Abstract

Forest regeneration is a crucial ecological process for promote self-reproduction and restoration, which is essential for maintaining complex community structure and preserving biological resources. Although sunlight have been considered as the main driver of forest regeneration, how light quality shapes functional traits of seedlings is poorly understood in the forest understorey, where spectral compositions of solar radiation change dramatically. We investigated the responses of 15 typical functional traits of Pinus koraiensis and Quercus mongolica to five filter treatments that differed in the spectral transmittance: (a) 95 % of solar radiation was transmitted (280–700 nm); (b) ultraviolet (UV)-B radiation was attenuated (>315 nm); (c) all UV radiation was attenuated (>400 nm); (d) all UV radiation and blue light was attenuated (>500 nm); (e) all UV radiation, blue-green light was attenuated (>580 nm). Our results showed that functional traits responded to UV-B radiation (contrasting treatment [a] vs. [b]) with species-dependence, but consistently showed a positive response to blue light (contrasting treatment [c] vs. [d]). UV-B radiation decreased the relative growth rate (RGR) and leaf area ratio (LAR) of P. koraiensis seedlings by 48 % and 42 %, respectively; however, it increased seedling height, total leaf area (TLA), and above-ground biomass of Q. mongolica.

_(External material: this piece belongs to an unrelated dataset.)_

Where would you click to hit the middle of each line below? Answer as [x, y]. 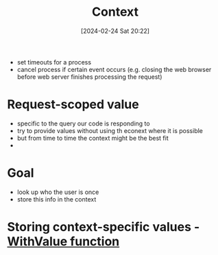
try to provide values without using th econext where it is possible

Blue light consistently increased LAR and RGR of two species. Furthermore, Q. mongolica was more plastic in morphological traits (including plant height and TLA) and root/shoot ratio than P. koraiensis to the single spectral region (UV-B, UV-A, blue, and green light), but opposite in physiological and biochemical traits (such as chlorophyll and anthocyanidin). These suggest that two studied species have evolved different light capture strategies in the understorey: Q. mongolica seedlings tended to adjust morphology and biomass allocation to enhance light interception capacity, while P. koraiensis seedlings preferred to adjust physiological and biochemical traits to enhance light utilization efficiency. A better understanding how canopy spectral compositions affect seedling regeneration may provide a new insight for future forest management (i.e. the appropriate gap creation or tree species combination).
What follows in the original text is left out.